Autobahn

An open door

Ingo Kahl, Chairman of the Staff Council

When I heard on the radio on November 9, 1989, that the Wall had opened, I was reading in my apartment in Dresden.
The period following the fall of the Wall was very moving.
 Ingo Kahl
Ingo Kahl Vorsitzender des Personalrats

As I listened to the news, an image formed in my mind: I was standing in a large, dark hall. At the back of the hall, a door opened and light poured in. Suddenly, I had the option to go through that door and leave the hall. It felt great to have this choice, but I didn’t feel the urge to walk through the door immediately.
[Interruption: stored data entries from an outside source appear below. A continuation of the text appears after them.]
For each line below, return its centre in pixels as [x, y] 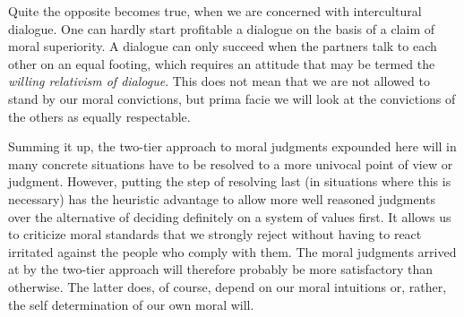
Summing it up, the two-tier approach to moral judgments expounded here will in [232, 146]
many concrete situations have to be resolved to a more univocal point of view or [231, 163]
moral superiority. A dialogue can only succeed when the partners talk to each [223, 46]
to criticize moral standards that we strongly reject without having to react [215, 234]
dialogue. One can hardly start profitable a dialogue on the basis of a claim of [221, 28]
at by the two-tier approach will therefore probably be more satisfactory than [221, 269]
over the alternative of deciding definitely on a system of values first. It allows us [230, 216]
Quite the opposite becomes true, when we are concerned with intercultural [215, 11]
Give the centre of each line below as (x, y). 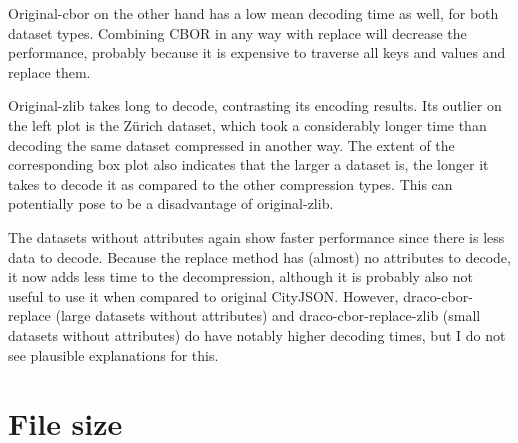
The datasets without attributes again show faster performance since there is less (256, 236)
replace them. (49, 71)
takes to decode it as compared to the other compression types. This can (230, 183)
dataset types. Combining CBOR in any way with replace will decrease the (237, 32)
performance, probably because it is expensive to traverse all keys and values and (257, 52)
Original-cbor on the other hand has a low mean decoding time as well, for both (253, 13)
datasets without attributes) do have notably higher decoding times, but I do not (257, 334)
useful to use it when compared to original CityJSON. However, (203, 295)

I thought: the door will stay open, and I will be able to go through it whenever I wish.

In fact, it was a whole two weeks later that I crossed the Wall for the first time. I took the bus from Berlin’s Schönefeld station out to Rudow, to visit an aunt who lived in West Berlin. It was evening time and the streets on both sides of the Wall were dark and gray. I didn’t notice the moment the bus crossed over to the other side, but I did realize that the street lamps suddenly looked different.

The period following the fall of the Wall was very moving. But two years later, as I drove my car along the motorway near Cologne, I still had this feeling of disbelief. I thought about what I would have said or thought if someone had told me two years earlier that, in 1991, I would be driving my own car along a motorway near Cologne. I probably would have said they were crazy!